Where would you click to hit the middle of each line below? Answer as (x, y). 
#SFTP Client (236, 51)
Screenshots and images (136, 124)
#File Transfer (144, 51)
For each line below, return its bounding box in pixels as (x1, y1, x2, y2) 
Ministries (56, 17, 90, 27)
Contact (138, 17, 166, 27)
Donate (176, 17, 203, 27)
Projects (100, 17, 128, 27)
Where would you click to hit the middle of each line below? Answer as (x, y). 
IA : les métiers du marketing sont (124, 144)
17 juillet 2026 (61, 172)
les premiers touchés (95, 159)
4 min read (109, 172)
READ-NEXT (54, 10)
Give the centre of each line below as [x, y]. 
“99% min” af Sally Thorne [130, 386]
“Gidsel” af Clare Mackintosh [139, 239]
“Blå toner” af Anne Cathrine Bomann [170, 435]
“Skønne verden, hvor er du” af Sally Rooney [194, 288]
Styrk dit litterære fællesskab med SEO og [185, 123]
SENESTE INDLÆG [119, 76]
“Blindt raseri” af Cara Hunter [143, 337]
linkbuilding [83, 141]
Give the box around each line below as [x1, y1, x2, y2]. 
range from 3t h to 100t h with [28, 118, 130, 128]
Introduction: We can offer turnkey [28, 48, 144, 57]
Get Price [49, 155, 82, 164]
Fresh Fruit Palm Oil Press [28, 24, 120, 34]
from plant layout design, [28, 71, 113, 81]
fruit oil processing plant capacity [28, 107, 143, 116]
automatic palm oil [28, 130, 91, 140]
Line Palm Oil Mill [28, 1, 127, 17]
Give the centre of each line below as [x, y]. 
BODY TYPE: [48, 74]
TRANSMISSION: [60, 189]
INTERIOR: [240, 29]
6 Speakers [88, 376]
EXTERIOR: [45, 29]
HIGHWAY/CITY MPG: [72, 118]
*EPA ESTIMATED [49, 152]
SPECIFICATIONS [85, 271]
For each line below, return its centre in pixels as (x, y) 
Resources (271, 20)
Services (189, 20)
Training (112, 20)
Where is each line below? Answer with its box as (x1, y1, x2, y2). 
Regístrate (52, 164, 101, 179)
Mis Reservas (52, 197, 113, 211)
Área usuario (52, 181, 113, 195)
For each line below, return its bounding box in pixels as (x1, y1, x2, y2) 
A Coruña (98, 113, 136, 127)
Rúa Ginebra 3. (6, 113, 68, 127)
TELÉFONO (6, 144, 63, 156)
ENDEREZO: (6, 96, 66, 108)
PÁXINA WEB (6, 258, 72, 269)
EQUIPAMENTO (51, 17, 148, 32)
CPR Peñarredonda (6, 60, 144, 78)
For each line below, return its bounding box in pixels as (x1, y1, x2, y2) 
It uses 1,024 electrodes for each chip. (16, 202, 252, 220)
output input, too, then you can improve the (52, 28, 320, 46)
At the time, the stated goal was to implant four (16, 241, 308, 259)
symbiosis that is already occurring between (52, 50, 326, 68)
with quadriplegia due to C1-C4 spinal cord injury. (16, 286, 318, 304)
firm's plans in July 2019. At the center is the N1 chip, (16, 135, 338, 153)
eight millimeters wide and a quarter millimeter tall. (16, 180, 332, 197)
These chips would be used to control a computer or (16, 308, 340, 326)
* * *
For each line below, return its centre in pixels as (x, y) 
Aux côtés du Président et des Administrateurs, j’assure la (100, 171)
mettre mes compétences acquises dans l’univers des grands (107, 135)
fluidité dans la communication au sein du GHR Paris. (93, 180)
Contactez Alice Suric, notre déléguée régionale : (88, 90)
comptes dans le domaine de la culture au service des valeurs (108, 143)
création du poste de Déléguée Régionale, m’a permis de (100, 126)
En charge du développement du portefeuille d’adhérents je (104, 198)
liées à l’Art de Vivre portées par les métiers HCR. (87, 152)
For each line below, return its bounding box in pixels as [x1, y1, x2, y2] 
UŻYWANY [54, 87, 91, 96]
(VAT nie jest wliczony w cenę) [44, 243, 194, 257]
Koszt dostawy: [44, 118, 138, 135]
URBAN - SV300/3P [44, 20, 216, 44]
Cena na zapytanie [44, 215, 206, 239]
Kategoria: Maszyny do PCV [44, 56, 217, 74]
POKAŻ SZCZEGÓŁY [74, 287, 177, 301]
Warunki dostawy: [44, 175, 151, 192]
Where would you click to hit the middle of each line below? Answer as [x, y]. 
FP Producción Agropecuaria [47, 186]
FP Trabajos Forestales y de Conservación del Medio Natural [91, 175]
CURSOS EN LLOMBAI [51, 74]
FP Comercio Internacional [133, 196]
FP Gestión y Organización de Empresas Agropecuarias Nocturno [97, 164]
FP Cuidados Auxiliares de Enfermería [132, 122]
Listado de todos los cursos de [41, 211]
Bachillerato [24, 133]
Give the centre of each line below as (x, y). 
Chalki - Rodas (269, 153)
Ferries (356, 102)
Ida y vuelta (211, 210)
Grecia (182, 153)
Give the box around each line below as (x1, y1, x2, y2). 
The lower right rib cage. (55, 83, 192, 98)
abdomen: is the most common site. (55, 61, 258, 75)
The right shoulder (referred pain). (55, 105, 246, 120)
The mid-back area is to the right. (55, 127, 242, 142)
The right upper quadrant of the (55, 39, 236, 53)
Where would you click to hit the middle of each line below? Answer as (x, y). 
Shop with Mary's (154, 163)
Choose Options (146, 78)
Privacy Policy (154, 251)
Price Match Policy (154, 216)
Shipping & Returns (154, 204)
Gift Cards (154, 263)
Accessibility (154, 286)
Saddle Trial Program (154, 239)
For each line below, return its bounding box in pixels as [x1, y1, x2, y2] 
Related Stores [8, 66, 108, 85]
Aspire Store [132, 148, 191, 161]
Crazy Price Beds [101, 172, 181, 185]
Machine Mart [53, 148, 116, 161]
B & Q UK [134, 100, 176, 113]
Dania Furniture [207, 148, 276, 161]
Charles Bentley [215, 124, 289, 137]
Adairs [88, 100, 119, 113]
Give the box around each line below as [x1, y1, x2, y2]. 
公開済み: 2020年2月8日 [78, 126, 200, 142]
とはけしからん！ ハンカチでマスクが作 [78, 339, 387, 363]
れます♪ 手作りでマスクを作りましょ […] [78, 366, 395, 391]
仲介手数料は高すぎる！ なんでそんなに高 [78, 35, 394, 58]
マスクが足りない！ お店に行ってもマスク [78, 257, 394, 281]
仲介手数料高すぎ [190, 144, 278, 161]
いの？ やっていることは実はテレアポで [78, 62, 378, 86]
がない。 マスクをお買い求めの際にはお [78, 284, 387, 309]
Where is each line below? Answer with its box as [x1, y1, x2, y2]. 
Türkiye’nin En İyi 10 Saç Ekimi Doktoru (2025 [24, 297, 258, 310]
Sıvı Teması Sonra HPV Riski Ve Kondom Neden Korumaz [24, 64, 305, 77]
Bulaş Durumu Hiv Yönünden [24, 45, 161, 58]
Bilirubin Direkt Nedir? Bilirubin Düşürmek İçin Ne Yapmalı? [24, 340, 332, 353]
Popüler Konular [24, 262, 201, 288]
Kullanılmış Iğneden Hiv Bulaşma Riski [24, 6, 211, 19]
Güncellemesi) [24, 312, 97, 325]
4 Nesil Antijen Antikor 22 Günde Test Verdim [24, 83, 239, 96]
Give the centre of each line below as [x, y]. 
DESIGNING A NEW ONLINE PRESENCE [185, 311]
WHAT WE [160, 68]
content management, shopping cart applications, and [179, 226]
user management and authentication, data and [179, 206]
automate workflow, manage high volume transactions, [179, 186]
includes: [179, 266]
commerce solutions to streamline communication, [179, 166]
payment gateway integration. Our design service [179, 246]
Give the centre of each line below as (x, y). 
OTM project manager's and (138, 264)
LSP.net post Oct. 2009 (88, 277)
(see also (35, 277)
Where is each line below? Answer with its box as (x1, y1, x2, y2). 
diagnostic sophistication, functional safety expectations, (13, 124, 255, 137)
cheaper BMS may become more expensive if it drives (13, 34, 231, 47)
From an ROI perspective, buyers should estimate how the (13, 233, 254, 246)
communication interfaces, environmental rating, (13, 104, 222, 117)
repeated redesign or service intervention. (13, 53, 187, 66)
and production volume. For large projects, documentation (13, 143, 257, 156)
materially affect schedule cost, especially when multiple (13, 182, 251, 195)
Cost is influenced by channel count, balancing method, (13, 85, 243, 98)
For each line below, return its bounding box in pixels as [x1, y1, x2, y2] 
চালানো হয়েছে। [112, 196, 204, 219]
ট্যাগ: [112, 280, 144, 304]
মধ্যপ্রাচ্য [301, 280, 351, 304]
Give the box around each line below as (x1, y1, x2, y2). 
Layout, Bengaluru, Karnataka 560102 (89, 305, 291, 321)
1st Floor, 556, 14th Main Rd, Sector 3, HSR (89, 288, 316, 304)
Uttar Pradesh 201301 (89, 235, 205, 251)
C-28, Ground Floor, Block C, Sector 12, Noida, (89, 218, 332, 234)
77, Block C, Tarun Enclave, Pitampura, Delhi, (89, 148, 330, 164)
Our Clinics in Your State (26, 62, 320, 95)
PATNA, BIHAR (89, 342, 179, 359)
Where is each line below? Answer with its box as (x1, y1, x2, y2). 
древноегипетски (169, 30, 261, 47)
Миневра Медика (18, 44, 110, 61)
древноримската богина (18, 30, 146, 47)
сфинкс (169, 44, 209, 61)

◆ TASK STATEMENT: This exercise requires the lines of the entries containing the string "volume".

◆ ANSWER FOR THIS EXERCISE:
automate workflow, manage high volume transactions, [179, 186]
and production volume. For large projects, documentation (13, 143, 257, 156)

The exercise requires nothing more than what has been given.